In France, the administrative bodies responsible for chemicals are divided between several ministries. The prevention and precaution committee has a dual mission: on the one hand, to monitor and alert on all environmental issues likely to have an impact on human health and, on the other hand, to conduct expertise in the assessments of health risks related to the environment. Victims of chemicals have several avenues of action available when they seek redess for their injury. The protection of health is guaranteed by the nation under Article 11 of the preamble to the 1946 Constitution, which is incorporated into the 1958 French Constitution. The regime for the prevention and reparation of damage caused to the environment by hazardous professional activities is established by Act No. 2008-757 of 1 August 2008, codified in Articles L 160-1 to L. 165-2 of the Environmental Code. Currently, chemicals are subject to legal rules that may engage the responsibility of the various stakeholders throughout this process.

iv Solid and hazardous waste

Waste is defined in Article L 541-1-1 of the Environmental Code. Hazardous waste is characterised by one or more of the hazard properties specified in Annex III of the waste Directive 2008/98/EC. An asterisk in the list of waste mentioned in Article R 541-7 of the Environmental Code allows to report it. Every waste holder is required to characterise his or her waste, and in particular to determine if it is hazardous waste in order to direct them to the right treatment, or, failing that, to any producer.

The mayor or the chairman of the group of local authorities responsible for collecting waste shall, by reasoned decree, after consulting the decision-making body of the municipality or the group of local authorities responsible for the collection of household waste, establish the terms of the collection various categories of waste.
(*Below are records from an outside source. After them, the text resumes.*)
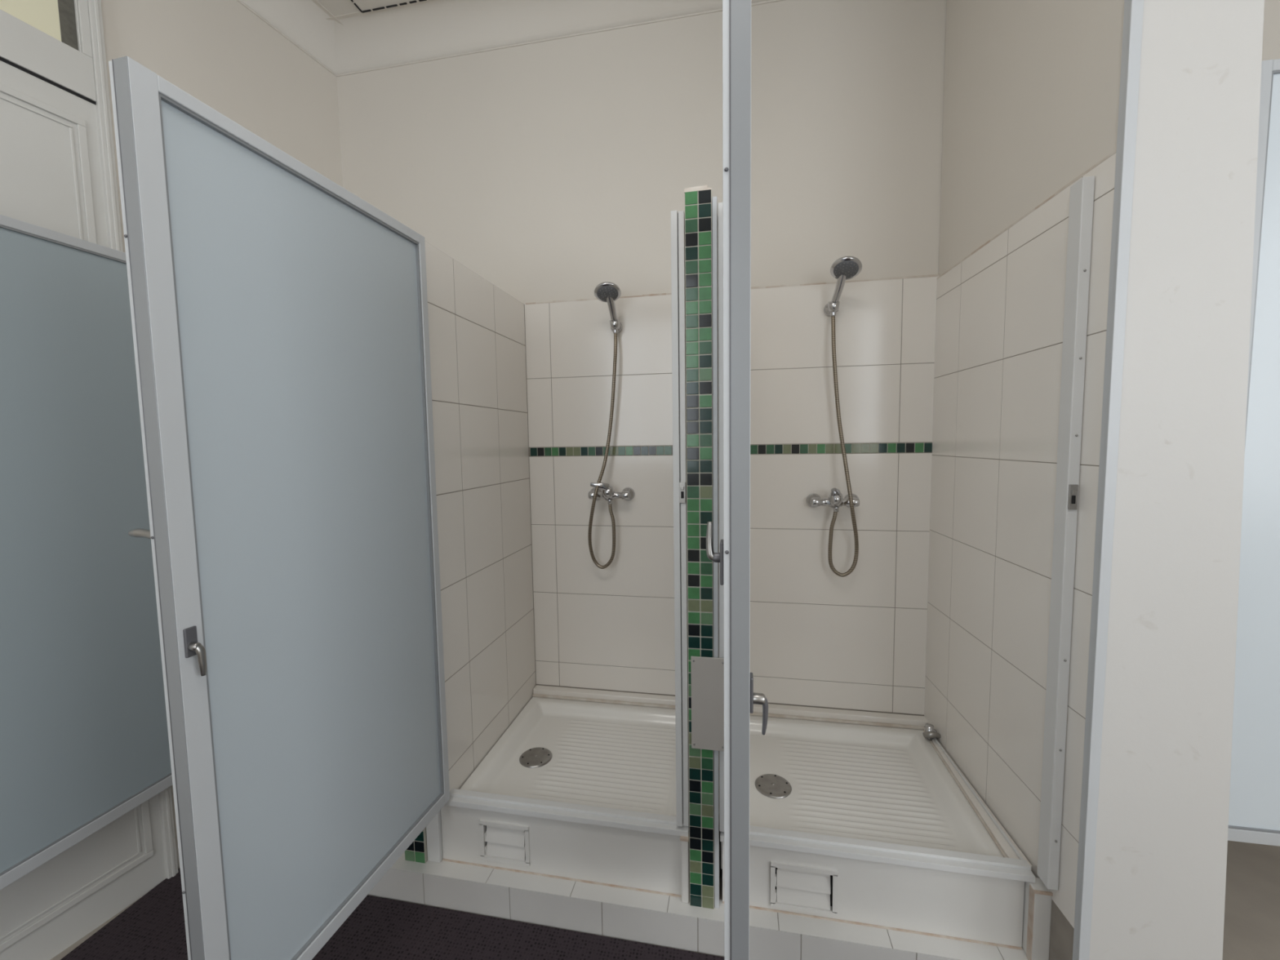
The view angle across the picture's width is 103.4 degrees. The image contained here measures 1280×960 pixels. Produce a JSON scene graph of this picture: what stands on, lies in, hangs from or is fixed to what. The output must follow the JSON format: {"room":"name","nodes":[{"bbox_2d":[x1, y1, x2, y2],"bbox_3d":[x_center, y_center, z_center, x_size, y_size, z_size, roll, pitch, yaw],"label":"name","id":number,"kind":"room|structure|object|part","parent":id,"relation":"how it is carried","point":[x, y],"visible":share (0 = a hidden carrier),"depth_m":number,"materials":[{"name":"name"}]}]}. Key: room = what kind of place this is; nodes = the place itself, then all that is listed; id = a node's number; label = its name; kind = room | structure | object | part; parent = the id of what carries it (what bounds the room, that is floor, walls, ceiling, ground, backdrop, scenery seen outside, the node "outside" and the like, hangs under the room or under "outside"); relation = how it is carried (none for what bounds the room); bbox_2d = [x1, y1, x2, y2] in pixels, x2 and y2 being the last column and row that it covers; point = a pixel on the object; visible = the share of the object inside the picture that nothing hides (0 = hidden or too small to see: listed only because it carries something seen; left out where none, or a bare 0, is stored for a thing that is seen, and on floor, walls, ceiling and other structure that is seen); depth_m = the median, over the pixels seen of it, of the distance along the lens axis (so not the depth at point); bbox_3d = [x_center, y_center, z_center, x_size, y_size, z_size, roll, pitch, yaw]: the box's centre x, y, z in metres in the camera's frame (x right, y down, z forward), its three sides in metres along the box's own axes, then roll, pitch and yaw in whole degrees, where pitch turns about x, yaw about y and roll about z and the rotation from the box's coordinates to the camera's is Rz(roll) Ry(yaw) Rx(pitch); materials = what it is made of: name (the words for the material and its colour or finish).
{"room":"shower room","nodes":[
{"label":"shower room","id":0,"kind":"room"},
{"bbox_2d":[0,214,172,890],"bbox_3d":[-1.683,0.184,1.404,0.032,1.772,0.751,0,4,11],"label":"shower door","id":1,"kind":"structure","parent":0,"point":[84,740],"depth_m":1.47,"materials":[{"name":"glass"}]},
{"bbox_3d":[-1.695,-0.685,1.339,0.032,0.027,0.669,0,4,11],"label":"rail","id":2,"kind":"part","parent":1,"relation":"part of","materials":[{"name":"metal"}]},
{"bbox_3d":[-1.670,1.050,1.471,0.032,0.036,0.669,0,4,11],"label":"rail","id":3,"kind":"part","parent":1,"relation":"part of","materials":[{"name":"metal"}]},
{"bbox_2d":[73,0,342,868],"bbox_3d":[-2.090,-0.199,0.638,0.120,3.360,4.350,1,5,19],"label":"wall","id":4,"kind":"structure","parent":0,"point":[220,53],"depth_m":1.96,"materials":[{"name":"beige paint"}]},
{"bbox_2d":[0,0,178,959],"bbox_3d":[-1.842,-0.175,1.133,0.034,3.230,1.130,1,5,19],"label":"door","id":5,"kind":"structure","parent":4,"relation":"in","point":[58,166],"depth_m":1.51,"materials":[{"name":"white paint"}]},
{"bbox_3d":[-1.875,-1.476,1.033,0.007,0.440,1.029,1,5,19],"label":"transom glass","id":6,"kind":"part","parent":5,"relation":"part of","materials":[{"name":"glass"}]},
{"bbox_3d":[-1.863,-1.453,1.045,0.023,0.647,1.055,1,5,19],"label":"transom frame","id":7,"kind":"part","parent":5,"relation":"part of","materials":[{"name":"white paint"}]},
{"bbox_3d":[-1.842,-0.175,1.133,0.034,3.230,1.130,1,5,19],"label":"casing","id":8,"kind":"part","parent":5,"relation":"part of","materials":[{"name":"white paint"}]},
{"bbox_2d":[316,0,359,16],"bbox_3d":[0.211,-1.922,0.039,5.800,0.100,4.250,0,4,11],"label":"ceiling","id":9,"kind":"structure","parent":0,"point":[336,7],"depth_m":2.15,"materials":[{"name":"paint"}]},
{"bbox_2d":[236,0,343,75],"bbox_3d":[-1.993,-1.805,0.449,0.151,0.131,4.000,1,5,19],"label":"coving","id":10,"kind":"structure","parent":9,"relation":"attached to","point":[304,24],"depth_m":2.17,"materials":[{"name":"beige paint"}]},
{"bbox_2d":[351,0,426,13],"bbox_3d":[-0.954,-1.985,1.818,0.603,0.009,0.603,0,4,11],"label":"ceiling hatch","id":11,"kind":"object","parent":9,"relation":"attached to","point":[363,6],"visible":1,"depth_m":2.13,"materials":[{"name":"paint"}]},
{"bbox_2d":[326,0,784,76],"bbox_3d":[-0.169,-1.953,2.056,2.640,0.131,0.150,0,4,11],"label":"coving","id":12,"kind":"structure","parent":9,"relation":"attached to","point":[428,30],"depth_m":2.18,"materials":[{"name":"beige paint"}]},
{"bbox_2d":[404,240,536,863],"bbox_3d":[-0.653,0.284,1.993,0.153,2.150,0.790,0,4,11],"label":"wall partition","id":13,"kind":"structure","parent":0,"point":[477,329],"depth_m":1.88,"materials":[{"name":"white tile"}]},
{"bbox_2d":[108,56,449,959],"bbox_3d":[-0.755,0.184,1.240,0.131,1.772,0.751,0,4,13],"label":"shower door","id":14,"kind":"structure","parent":13,"relation":"attached to","point":[280,316],"depth_m":1.07,"materials":[{"name":"glass"}]},
{"bbox_3d":[-0.873,0.096,0.890,0.060,0.020,0.016,0,4,13],"label":"lever","id":15,"kind":"part","parent":14,"relation":"part of","materials":[{"name":"metal"}]},
{"bbox_3d":[-0.784,0.285,0.888,0.019,0.052,0.020,0,4,13],"label":"handle","id":16,"kind":"part","parent":14,"relation":"part of","materials":[{"name":"grey metal"}]},
{"bbox_3d":[-0.775,0.316,0.890,0.011,0.061,0.018,3,6,44],"label":"lever","id":17,"kind":"part","parent":14,"relation":"part of","materials":[{"name":"metal"}]},
{"bbox_3d":[-0.746,-0.686,1.170,0.042,0.027,0.669,0,4,13],"label":"rail","id":18,"kind":"part","parent":14,"relation":"part of","materials":[{"name":"metal"}]},
{"bbox_3d":[-0.721,1.049,1.301,0.042,0.036,0.669,0,4,13],"label":"rail","id":19,"kind":"part","parent":14,"relation":"part of","materials":[{"name":"metal"}]},
{"bbox_2d":[444,210,688,836],"bbox_3d":[-0.269,0.164,1.542,0.824,1.810,0.046,0,4,11],"label":"shower door frame","id":20,"kind":"object","parent":13,"relation":"attached to","point":[678,825],"visible":0.73,"depth_m":1.49,"materials":[{"name":"white metal"}]},
{"bbox_3d":[-0.256,1.053,1.609,0.823,0.026,0.045,0,4,11],"label":"sill","id":21,"kind":"part","parent":20,"relation":"part of","materials":[{"name":"white ceramic"}]},
{"bbox_3d":[0.121,0.036,1.439,0.018,0.060,0.009,0,4,11],"label":"strike plate","id":22,"kind":"part","parent":20,"relation":"part of","materials":[{"name":"metal"}]},
{"bbox_2d":[50,840,1279,959],"bbox_3d":[0.261,1.528,0.300,5.800,0.100,4.250,0,4,11],"label":"floor","id":23,"kind":"structure","parent":0,"point":[1251,923],"depth_m":1.61,"materials":[{"name":"tile"}]},
{"bbox_2d":[60,867,724,959],"bbox_3d":[-0.576,1.485,0.315,2.650,0.008,2.574,0,4,11],"label":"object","id":24,"kind":"structure","parent":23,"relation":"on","point":[153,927],"depth_m":1.53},
{"bbox_2d":[368,851,1027,959],"bbox_3d":[-0.256,1.328,1.638,2.746,0.112,0.150,0,4,11],"label":"step","id":25,"kind":"structure","parent":23,"relation":"on","point":[642,917],"depth_m":1.52,"materials":[{"name":"tile"}]},
{"bbox_2d":[440,804,681,897],"bbox_3d":[-0.258,1.172,1.616,0.820,0.203,0.022,0,4,11],"label":"skirt","id":26,"kind":"object","parent":25,"relation":"on","point":[604,855],"visible":0.92,"depth_m":1.61,"materials":[{"name":"white plastic"}]},
{"bbox_2d":[479,819,530,866],"bbox_3d":[-0.439,1.179,1.651,0.170,0.134,0.022,0,4,11],"label":"vent grille","id":27,"kind":"object","parent":26,"relation":"attached to","point":[505,842],"depth_m":1.65,"materials":[{"name":"white plastic"}]},
{"bbox_2d":[459,697,689,882],"bbox_3d":[-0.172,1.141,1.966,0.794,0.204,0.688,0,4,11],"label":"shower tray","id":28,"kind":"object","parent":25,"relation":"on","point":[615,756],"visible":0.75,"depth_m":1.96,"materials":[{"name":"white ceramic"}]},
{"bbox_2d":[680,835,689,902],"bbox_3d":[0.136,1.170,1.524,0.026,0.208,0.024,0,4,11],"label":"block","id":29,"kind":"object","parent":25,"relation":"on","point":[684,840],"visible":0.98,"depth_m":1.51,"materials":[{"name":"white tile"}]},
{"bbox_2d":[720,715,1004,869],"bbox_3d":[0.698,1.141,1.801,0.790,0.204,0.688,0,4,11],"label":"shower tray","id":30,"kind":"object","parent":25,"relation":"on","point":[888,784],"visible":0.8,"depth_m":1.77,"materials":[{"name":"white ceramic"}]},
{"bbox_2d":[722,841,1024,950],"bbox_3d":[0.642,1.172,1.446,0.802,0.203,0.022,0,4,11],"label":"skirt","id":31,"kind":"object","parent":25,"relation":"on","point":[964,907],"visible":0.94,"depth_m":1.43,"materials":[{"name":"white plastic"}]},
{"bbox_2d":[770,861,837,916],"bbox_3d":[0.477,1.188,1.478,0.186,0.138,0.022,0,4,11],"label":"vent grille","id":32,"kind":"object","parent":31,"relation":"attached to","point":[801,888],"depth_m":1.47,"materials":[{"name":"white plastic"}]},
{"bbox_2d":[1022,877,1053,959],"bbox_3d":[1.055,1.171,1.345,0.045,0.207,0.052,0,4,11],"label":"block","id":33,"kind":"object","parent":25,"relation":"on","point":[1037,913],"visible":0.83,"depth_m":1.33,"materials":[{"name":"white tile"}]},
{"bbox_2d":[1088,0,1264,959],"bbox_3d":[1.180,-0.280,1.081,0.276,3.360,0.020,0,4,11],"label":"wall pier","id":34,"kind":"object","parent":23,"relation":"on","point":[1162,842],"visible":1,"depth_m":1.10,"materials":[{"name":"paint"}]},
{"bbox_2d":[1072,0,1143,959],"bbox_3d":[1.036,-0.277,1.108,0.022,3.355,0.032,0,4,11],"label":"door frame","id":35,"kind":"structure","parent":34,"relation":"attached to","point":[1133,9],"depth_m":1.12,"materials":[{"name":"metal"}]},
{"bbox_2d":[1227,58,1279,846],"bbox_3d":[1.985,-0.023,1.311,0.816,2.100,0.032,0,4,11],"label":"shower door","id":36,"kind":"structure","parent":23,"relation":"on","point":[1254,811],"depth_m":1.38,"materials":[{"name":"plastic"}]},
{"bbox_3d":[2.001,1.006,1.389,0.734,0.036,0.032,0,4,11],"label":"rail","id":37,"kind":"part","parent":36,"relation":"part of","materials":[{"name":"metal"}]},
{"bbox_3d":[1.972,-1.056,1.232,0.734,0.027,0.032,0,4,11],"label":"rail","id":38,"kind":"part","parent":36,"relation":"part of","materials":[{"name":"metal"}]},
{"bbox_2d":[684,185,721,909],"bbox_3d":[0.250,0.270,1.819,0.087,2.178,0.792,0,4,11],"label":"wall partition","id":39,"kind":"structure","parent":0,"point":[701,234],"depth_m":1.41,"materials":[{"name":"green tile"}]},
{"bbox_2d":[690,656,724,751],"bbox_3d":[0.197,0.642,1.449,0.100,0.275,0.004,0,4,11],"label":"metal plate","id":40,"kind":"object","parent":39,"relation":"attached to","point":[707,673],"visible":0.88,"depth_m":1.45,"materials":[{"name":"metal"}]},
{"bbox_2d":[706,0,768,959],"bbox_3d":[0.202,0.182,1.056,0.087,1.775,0.741,0,4,11],"label":"shower door","id":41,"kind":"structure","parent":39,"relation":"attached to","point":[734,556],"depth_m":0.68,"materials":[{"name":"metal"}]},
{"bbox_3d":[0.101,0.086,0.711,0.016,0.055,0.012,0,4,11],"label":"lever","id":42,"kind":"part","parent":41,"relation":"part of","materials":[{"name":"metal"}]},
{"bbox_3d":[0.110,0.115,0.710,0.016,0.060,0.026,0,4,11],"label":"handle","id":43,"kind":"part","parent":41,"relation":"part of","materials":[{"name":"grey metal"}]},
{"bbox_3d":[0.166,0.301,0.715,0.022,0.052,0.020,0,4,11],"label":"handle","id":44,"kind":"part","parent":41,"relation":"part of","materials":[{"name":"grey metal"}]},
{"bbox_3d":[0.176,0.333,0.717,0.019,0.061,0.011,-5,6,-45],"label":"lever","id":45,"kind":"part","parent":41,"relation":"part of","materials":[{"name":"grey metal"}]},
{"bbox_2d":[336,0,1279,715],"bbox_3d":[0.859,-0.353,2.113,5.300,3.360,0.127,0,4,11],"label":"wall","id":46,"kind":"structure","parent":0,"point":[553,171],"depth_m":2.14,"materials":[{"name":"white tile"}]},
{"bbox_2d":[532,684,675,708],"bbox_3d":[-0.106,1.096,2.318,0.797,0.238,0.053,0,4,11],"label":"ledge","id":47,"kind":"object","parent":46,"relation":"attached to","point":[544,691],"visible":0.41,"depth_m":2.31,"materials":[{"name":"white tile"}]},
{"bbox_2d":[587,281,622,568],"bbox_3d":[-0.149,-0.201,2.153,0.178,1.200,0.194,0,4,11],"label":"shower","id":48,"kind":"object","parent":46,"relation":"attached to","point":[609,292],"visible":1,"depth_m":2.16,"materials":[{"name":"silver metal"}]},
{"bbox_3d":[-0.116,-0.710,2.116,0.036,0.172,0.122,1,5,19],"label":"handle","id":49,"kind":"part","parent":48,"relation":"part of","materials":[{"name":"silver metal"}]},
{"bbox_2d":[588,482,635,504],"bbox_3d":[-0.135,0.056,2.213,0.208,0.098,0.111,0,4,11],"label":"shower mixer","id":50,"kind":"object","parent":46,"relation":"attached to","point":[606,491],"visible":0.94,"depth_m":2.19,"materials":[{"name":"silver metal"}]},
{"bbox_3d":[-0.172,0.031,2.173,0.081,0.041,0.021,-1,4,-7],"label":"lever","id":51,"kind":"part","parent":50,"relation":"part of","materials":[{"name":"silver metal"}]},
{"bbox_2d":[806,488,859,511],"bbox_3d":[0.783,0.077,2.024,0.208,0.104,0.143,0,4,11],"label":"shower mixer","id":52,"kind":"object","parent":46,"relation":"attached to","point":[835,500],"visible":0.94,"depth_m":2.03,"materials":[{"name":"silver metal"}]},
{"bbox_3d":[0.765,0.051,1.992,0.035,0.045,0.076,2,5,34],"label":"lever","id":53,"kind":"part","parent":52,"relation":"part of","materials":[{"name":"silver metal"}]},
{"bbox_2d":[749,703,928,729],"bbox_3d":[0.778,1.096,2.150,0.818,0.238,0.053,0,4,11],"label":"ledge","id":54,"kind":"object","parent":46,"relation":"attached to","point":[823,714],"visible":0.17,"depth_m":2.12,"materials":[{"name":"white tile"}]},
{"bbox_2d":[823,256,862,577],"bbox_3d":[0.797,-0.212,1.968,0.139,1.222,0.203,0,4,11],"label":"shower","id":55,"kind":"object","parent":46,"relation":"attached to","point":[846,268],"visible":1,"depth_m":1.99,"materials":[{"name":"silver metal"}]},
{"bbox_3d":[0.764,-0.731,1.942,0.036,0.174,0.134,-1,4,-5],"label":"handle","id":56,"kind":"part","parent":55,"relation":"part of","materials":[{"name":"silver metal"}]},
{"bbox_2d":[924,0,1124,959],"bbox_3d":[1.190,-0.314,1.536,0.236,3.360,0.909,0,4,11],"label":"wall","id":57,"kind":"structure","parent":0,"point":[1032,87],"depth_m":1.47,"materials":[{"name":"white tile"}]},
{"bbox_2d":[717,175,1094,890],"bbox_3d":[0.639,0.162,1.339,0.852,1.820,0.104,0,4,11],"label":"shower door frame","id":58,"kind":"object","parent":57,"relation":"attached to","point":[1082,193],"visible":0.96,"depth_m":1.26,"materials":[{"name":"white metal"}]},
{"bbox_3d":[0.646,1.053,1.438,0.825,0.026,0.045,0,4,11],"label":"sill","id":59,"kind":"part","parent":58,"relation":"part of","materials":[{"name":"white ceramic"}]},
{"bbox_3d":[1.034,0.041,1.206,0.018,0.060,0.009,0,4,11],"label":"strike plate","id":60,"kind":"part","parent":58,"relation":"part of","materials":[{"name":"metal"}]},
{"bbox_2d":[922,723,940,741],"bbox_3d":[1.131,0.986,1.962,0.071,0.054,0.054,-3,5,-23],"label":"angle valve","id":61,"kind":"object","parent":57,"relation":"attached to","point":[930,733],"visible":1,"depth_m":1.96,"materials":[{"name":"silver metal"}]},
{"bbox_3d":[1.126,0.983,1.950,0.063,0.030,0.030,0,4,11],"label":"knob","id":62,"kind":"part","parent":61,"relation":"part of","materials":[{"name":"metal"}]},
{"bbox_2d":[923,726,1031,871],"bbox_3d":[1.109,1.131,1.726,0.055,0.224,0.680,0,4,11],"label":"ledge","id":63,"kind":"object","parent":57,"relation":"attached to","point":[1004,842],"visible":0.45,"depth_m":1.58,"materials":[{"name":"white tile"}]}
]}
The prevention of waste is one of the pillars of the circular economy, according to Article L 541-1 of the Environmental Code. Waste management must not endanger human health or harm the environment. The extended responsibility of waste producers is reaffirmed in the name of the polluter pays principle, regardless of the legal nature of the producer. French legislation incorporates European guidelines in this area: the 2015 Energy Transition Act includes the European objective of reducing by 50 per cent the stored waste by 2025.

v Contaminated land

It is with the aim of limiting urban sprawl that a legislative framework dedicated to 'Polluted Sites and Soils' was brought into the Environmental Code. Article 173 of the 2014 Law on access to housing and renovated urban planning has provided a number of clarifications that are now codified in the Environmental Code. In particular, this is with regard to land use changes in land that have hosted a facility that has been decommissioned and rehabilitated, or construction or subdivision projects located in a land information area. The legislator has confirmed the idea of ex officio execution of works in the case of pollution of the land or risks of soil pollution presenting threat for the health, the safety of the public and the environment regarding the use taken into account. The person responsible is either, in order of priority: the past operator of the installation causing the soil pollution, or the person designated under Articles L 512-21 and L 556-1 of the Environmental Code. For soils polluted by another origin, it is the producer of waste who has contributed to the origin of the soil pollution or the waste holder to whom the fault is contributed. In the absence of a responsible party, one turns towards the owner of the land base of the soil polluted by an activity or waste, if it is shown that he or she has been negligent or that he or she is not a stranger to this pollution. Soil pollution is also assessed in terms of the damage it is likely to cause to the environment with a risk of serious injury to human health due to soil contamination resulting from direct or indirect introduction of substances, mixtures, organisms or microorganisms.

The state is not meant to replace the designated officials. However, their failure may lead it to do so under the conditions laid down in Articles L 131-3 and L 541-3 of the Environmental Code.